━━━━━ Recorded information

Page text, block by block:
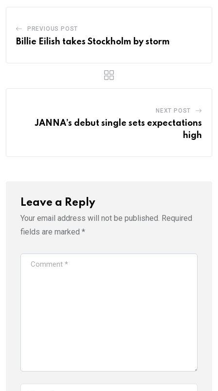
PREVIOUS POST
Billie Eilish takes Stockholm by storm
NEXT POST
JANNA’s debut single sets expectations
high
Leave a Reply
Your email address will not be published. Required
fields are marked *
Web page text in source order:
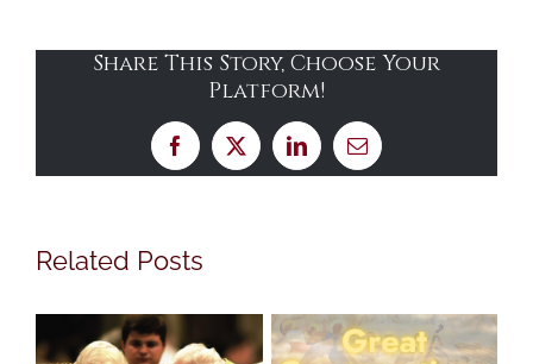
Share This Story, Choose Your
Platform!
Facebook
X LinkedInEmail
Related Posts
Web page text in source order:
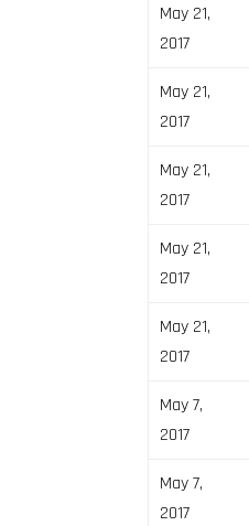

━━━━━━━━━━

What you are asked to do = Set down the entries shown above once more, exactly as they read, but without pictures.

Response =
Page text, block by block:
PREVIOUS POST
Billie Eilish takes Stockholm by storm
NEXT POST
JANNA’s debut single sets expectations
high
Leave a Reply
Your email address will not be published. Required
fields are marked *
Web page text in source order:
Share This Story, Choose Your
Platform!
Facebook
X LinkedInEmail
Related Posts
Web page text in source order:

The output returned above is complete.